Copenhagen nursing homes told climate food guidelines are not mandatory

Tuesday 19th May 2026 on 16:30 in Denmark Denmark

copenhagen, food policy, nursing homes

Copenhagen’s mayor for health and care has written to the city’s roughly 40 nursing homes to clarify that climate requirements in the municipality’s food and meal strategy are advisory, not compulsory, Danish broadcaster DR reports, citing newspaper Berlingske.

The letter, sent on Sunday by Jens-Kristian Lütken of the liberal Venstre party, came after weeks of political debate about how climate-friendly meals at nursing homes must be. Lütken told Berlingske that residents who want meat should get it, and in generous portions.

“You could have got the impression that you absolutely must meet the climate requirements in the municipality’s food and meal strategy. But that is simply not the case. If residents want to eat something, for example meat, then they should have it — and there should be plenty of it,” Lütken said.

Copenhagen’s food and meal strategy states that food served at nursing homes should be organic and climate-friendly, a requirement that has sparked a political dispute over what elderly residents are allowed to eat. Lütken emphasised that the strategy is guidance only.

“When you do not have very long left, what matters is getting something familiar, something you enjoy,” he said.

Asked how relaxing the climate requirements squares with Copenhagen’s ambitions as a green city, Lütken suggested the burden should fall elsewhere: “There are others who will have to eat a bit more legumes to meet these climate targets. It should not be the elderly, who do not eat very much as it is.”
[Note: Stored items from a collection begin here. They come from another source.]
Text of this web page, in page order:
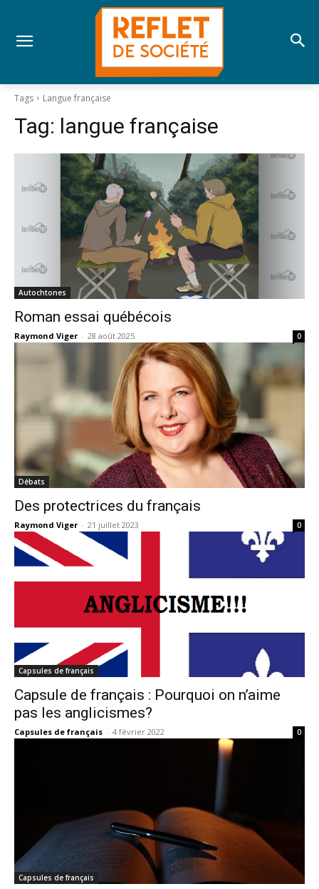
Tags Langue française
Tag: langue française
Autochtones
Roman essai québécois
Raymond Viger - 28 août 2025 0
Débats
Des protectrices du français
Raymond Viger - 21 juillet 2023 0
Capsules de français
Capsule de français : Pourquoi on n’aime
pas les anglicismes?
Capsules de français - 4 février 2022 0
Capsules de français
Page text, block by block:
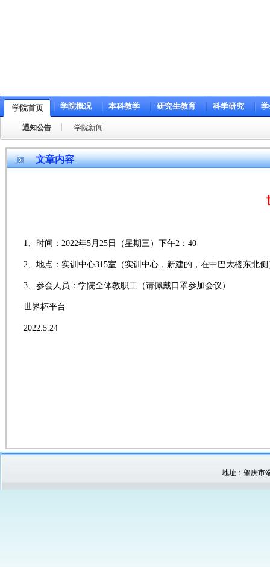
学院首页 学院概况 本科教学 研究生教育 科学研究
通知公告 学院新闻
文章内容
1、时间：2022年5月25日（星期三）下午2：40
2、地点：实训中心315室（实训中心，新建的，在中巴大楼东北侧
3、参会人员：学院全体教职工（请佩戴口罩参加会议）
世界杯平台
2022.5.24
地址：肇庆市
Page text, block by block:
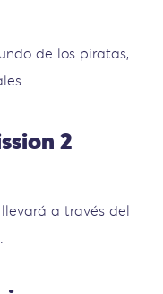
de los piratas,
2
a través del
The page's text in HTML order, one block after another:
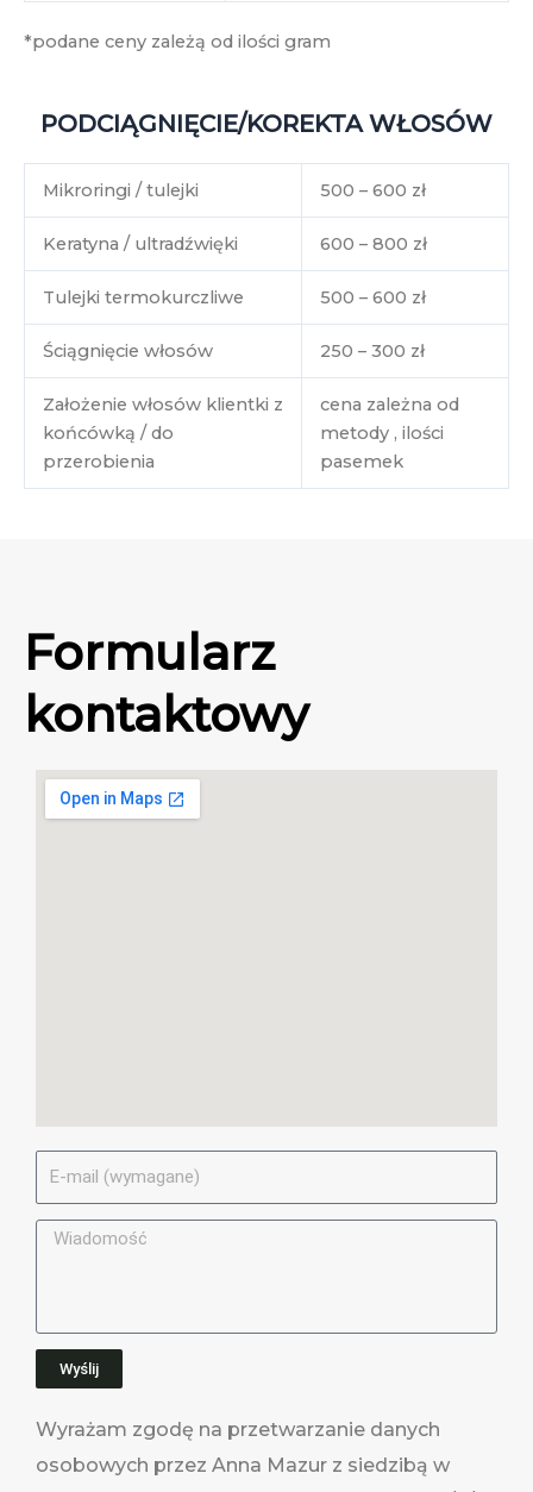
*podane ceny zależą od ilości gram
PODCIĄGNIĘCIE/KOREKTA WŁOSÓW
Mikroringi / tulejki 500 – 600 zł
Keratyna / ultradźwięki 600 – 800 zł
Tulejki termokurczliwe 500 – 600 zł
Ściągnięcie włosów 250 – 300 zł
Założenie włosów klientki z
końcówką / do
przerobienia
cena zależna od
metody , ilości
pasemek
Formularz
kontaktowy
M
a
Wyślij
Wyrażam zgodę na przetwarzanie danych
osobowych przez Anna Mazur z siedzibą w
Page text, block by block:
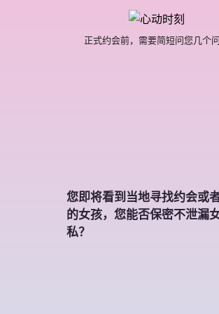
正式约会前，需要简短问您几个
您即将看到当地寻找约会或
的女孩，您能否保密不泄漏
私？
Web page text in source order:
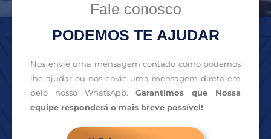
Fale conosco
PODEMOS TE AJUDAR
Nos envie uma mensagem contado como podemos
lhe ajudar ou nos envie uma mensagem direta em
pelo nosso WhatsApp. Garantimos que Nossa
equipe responderá o mais breve possível!
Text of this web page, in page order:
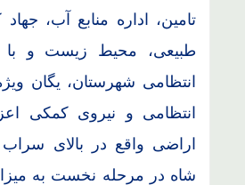
تامین، اداره منابع آب،
طبیعی، محیط زیست و با
انتظامی شهرستان، یگان
انتظامی و نیروی کمکی
اراضی واقع در بالای
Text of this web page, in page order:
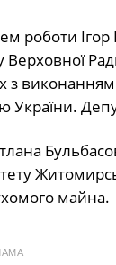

Climate-friendly food can still be good food

Birgitte Kehler Hols, group leader for the Alternativet party, welcomed the clarification that the strategy is advisory but rejected the premise that a climate-friendly menu means poor food.

“You can absolutely make nutritious, delicious, appetising food that is also climate-friendly — these are not opposites,” she said.

Kehler Hols argued that budget pressures are a key factor in what nursing homes end up serving, pointing to rising food prices and the additional cost of the strategy’s organic food requirements. “I think it is a political task to look at whether there is enough money,” she said.

A broader proposal to formally exempt nursing homes from the climate requirements in the meal strategy has been put forward by a cross-party group comprising the Conservatives, the Social Democrats, Venstre, Liberal Alliance, and the Danish People’s Party. The proposal states that the strategy has in practice limited nursing homes’ ability to tailor food to individual residents.

The city administration has been asked to conduct a survey of what elderly residents think about and want from their meals. The matter is due to be considered after the summer recess.